:: The task ::
An exact copy of the entries, with every picture omitted, is what is needed here.

:: Stored data ::

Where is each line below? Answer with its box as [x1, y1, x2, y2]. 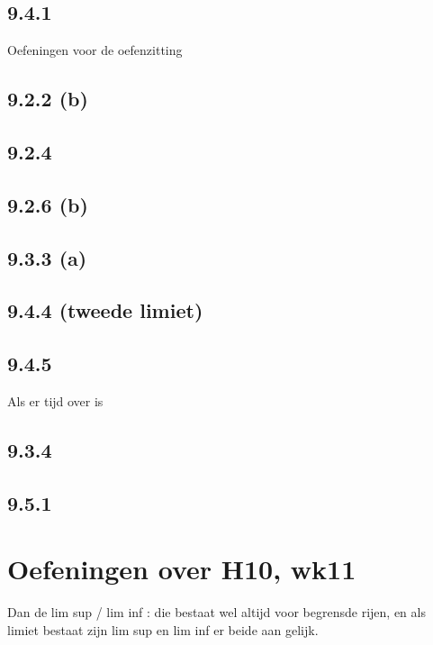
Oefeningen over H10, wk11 [7, 550, 356, 587]
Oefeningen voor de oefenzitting [7, 41, 183, 59]
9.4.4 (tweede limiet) [7, 296, 203, 324]
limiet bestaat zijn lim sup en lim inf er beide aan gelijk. [7, 620, 319, 639]
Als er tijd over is [7, 391, 104, 410]
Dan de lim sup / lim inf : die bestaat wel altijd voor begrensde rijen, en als [7, 603, 426, 622]
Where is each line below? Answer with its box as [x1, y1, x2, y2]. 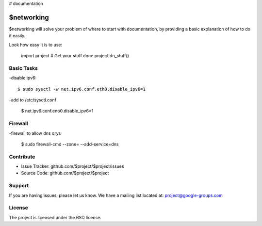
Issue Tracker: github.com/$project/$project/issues [21, 163, 124, 169]
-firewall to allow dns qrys [9, 130, 61, 136]
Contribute [9, 153, 35, 160]
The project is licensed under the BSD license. [9, 214, 101, 220]
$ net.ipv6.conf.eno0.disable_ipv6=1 [21, 108, 94, 114]
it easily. [9, 33, 26, 39]
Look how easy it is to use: [9, 42, 63, 48]
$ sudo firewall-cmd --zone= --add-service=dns [21, 141, 119, 147]
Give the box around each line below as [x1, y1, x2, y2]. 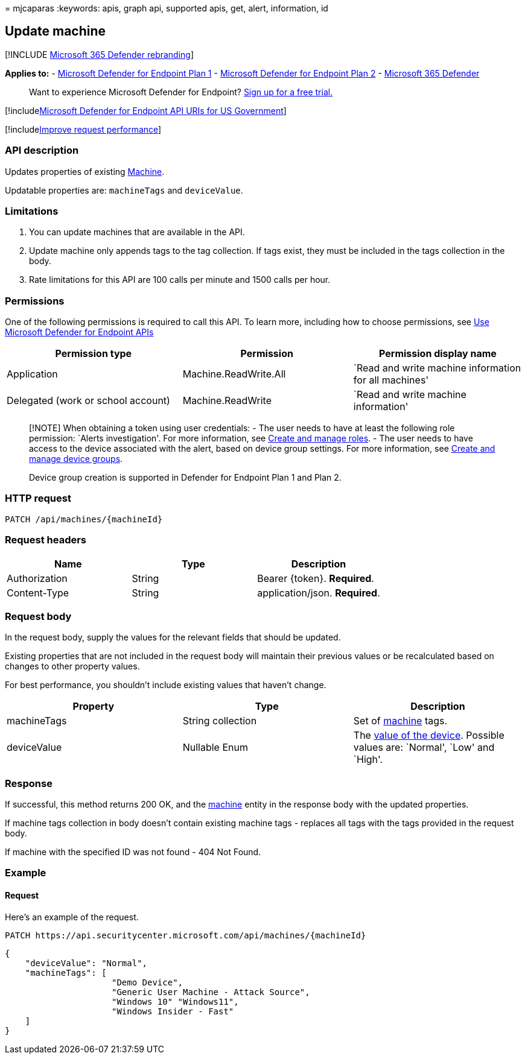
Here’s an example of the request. [5, 911, 139, 922]
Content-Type [7, 586, 69, 599]
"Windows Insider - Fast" [112, 1006, 234, 1016]
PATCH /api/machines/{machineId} [5, 514, 163, 524]
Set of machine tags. [353, 715, 448, 727]
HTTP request [5, 492, 71, 505]
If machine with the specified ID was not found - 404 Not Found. [5, 847, 261, 858]
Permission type [55, 347, 132, 360]
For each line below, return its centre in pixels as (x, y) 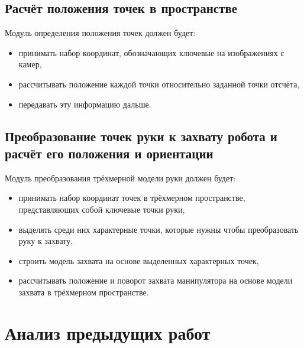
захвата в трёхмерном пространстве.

:: Finished exercise ::
Where is each line below? Answer with its box as [x1, y1, x2, y2]. 
Oefeningen over H10, wk11 [7, 550, 356, 587]
Oefeningen voor de oefenzitting [7, 41, 183, 59]
9.4.4 (tweede limiet) [7, 296, 203, 324]
limiet bestaat zijn lim sup en lim inf er beide aan gelijk. [7, 620, 319, 639]
Als er tijd over is [7, 391, 104, 410]
Dan de lim sup / lim inf : die bestaat wel altijd voor begrensde rijen, en als [7, 603, 426, 622]
Where is each line below? Answer with its box as [x1, y1, x2, y2]. 
Issue Tracker: github.com/$project/$project/issues [21, 163, 124, 169]
-firewall to allow dns qrys [9, 130, 61, 136]
Contribute [9, 153, 35, 160]
The project is licensed under the BSD license. [9, 214, 101, 220]
$ net.ipv6.conf.eno0.disable_ipv6=1 [21, 108, 94, 114]
it easily. [9, 33, 26, 39]
Look how easy it is to use: [9, 42, 63, 48]
$ sudo firewall-cmd --zone= --add-service=dns [21, 141, 119, 147]
Give the box around each line below as [x1, y1, x2, y2]. 
Here’s an example of the request. [5, 911, 139, 922]
Content-Type [7, 586, 69, 599]
"Windows Insider - Fast" [112, 1006, 234, 1016]
PATCH /api/machines/{machineId} [5, 514, 163, 524]
Set of machine tags. [353, 715, 448, 727]
HTTP request [5, 492, 71, 505]
If machine with the specified ID was not found - 404 Not Found. [5, 847, 261, 858]
Permission type [55, 347, 132, 360]
For each line below, return its centre in pixels as (x, y) 
захвата в трёхмерном пространстве.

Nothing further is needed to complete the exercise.